In the entries below, filter for the word "Indicate" and copy every matching line.
=-=-=-=-=
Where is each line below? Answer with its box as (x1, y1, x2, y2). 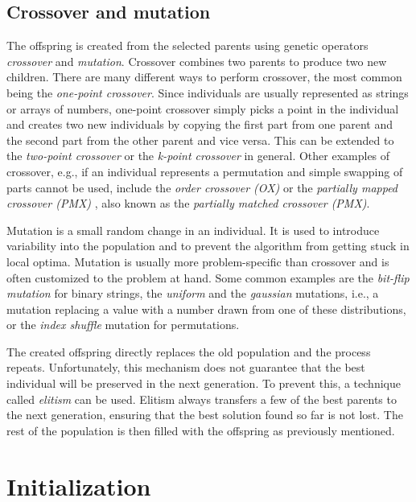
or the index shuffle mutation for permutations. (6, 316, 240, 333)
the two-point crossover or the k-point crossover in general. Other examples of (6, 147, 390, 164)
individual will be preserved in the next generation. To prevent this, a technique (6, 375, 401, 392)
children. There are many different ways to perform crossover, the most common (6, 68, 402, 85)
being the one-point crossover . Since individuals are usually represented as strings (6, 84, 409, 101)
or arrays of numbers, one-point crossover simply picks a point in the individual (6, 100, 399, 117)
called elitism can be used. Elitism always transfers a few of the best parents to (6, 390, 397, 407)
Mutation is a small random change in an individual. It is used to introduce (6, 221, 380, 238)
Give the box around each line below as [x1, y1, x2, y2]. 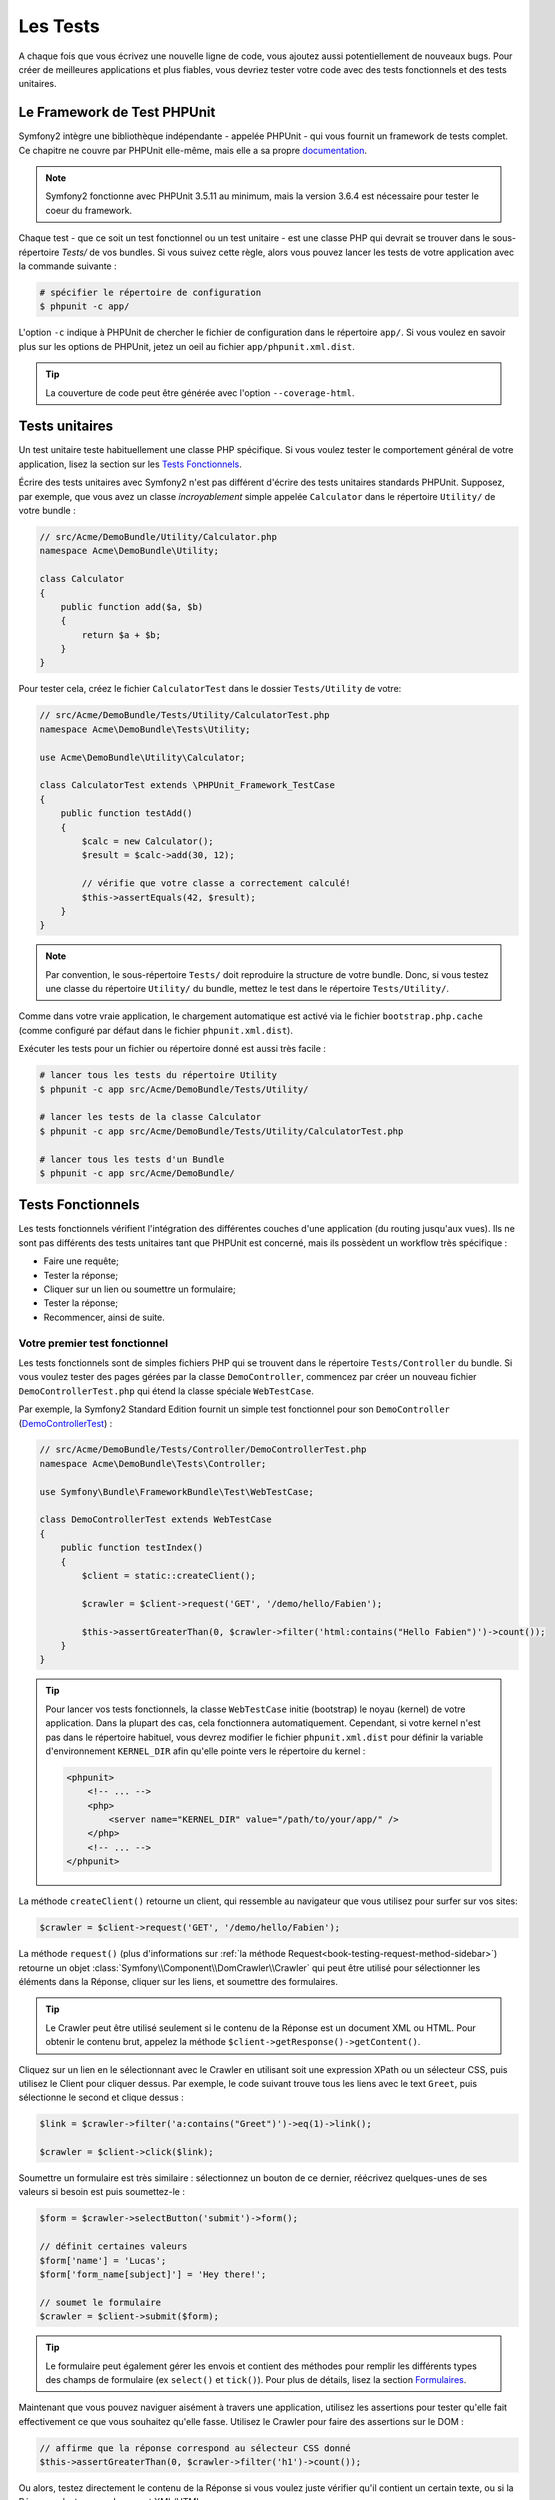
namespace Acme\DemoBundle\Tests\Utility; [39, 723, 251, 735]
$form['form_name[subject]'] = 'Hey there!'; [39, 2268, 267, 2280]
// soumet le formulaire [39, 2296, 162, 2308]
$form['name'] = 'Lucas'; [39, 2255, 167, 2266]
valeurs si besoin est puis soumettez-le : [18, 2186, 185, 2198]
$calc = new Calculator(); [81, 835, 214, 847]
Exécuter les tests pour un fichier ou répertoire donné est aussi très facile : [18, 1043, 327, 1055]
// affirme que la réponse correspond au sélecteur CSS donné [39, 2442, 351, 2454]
=-=-=-=-=
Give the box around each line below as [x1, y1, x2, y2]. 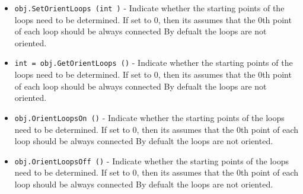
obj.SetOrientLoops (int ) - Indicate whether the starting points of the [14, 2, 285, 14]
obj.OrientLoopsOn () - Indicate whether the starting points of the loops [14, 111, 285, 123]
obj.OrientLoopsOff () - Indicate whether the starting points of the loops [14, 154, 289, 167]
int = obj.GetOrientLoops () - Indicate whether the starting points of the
=-=-=-=-=
▸ Exercise response
obj.SetOrientLoops (int ) - Indicate whether the starting points of the [14, 2, 285, 14]
obj.OrientLoopsOn () - Indicate whether the starting points of the loops [14, 111, 285, 123]
obj.OrientLoopsOff () - Indicate whether the starting points of the loops [14, 154, 289, 167]
int = obj.GetOrientLoops () - Indicate whether the starting points of the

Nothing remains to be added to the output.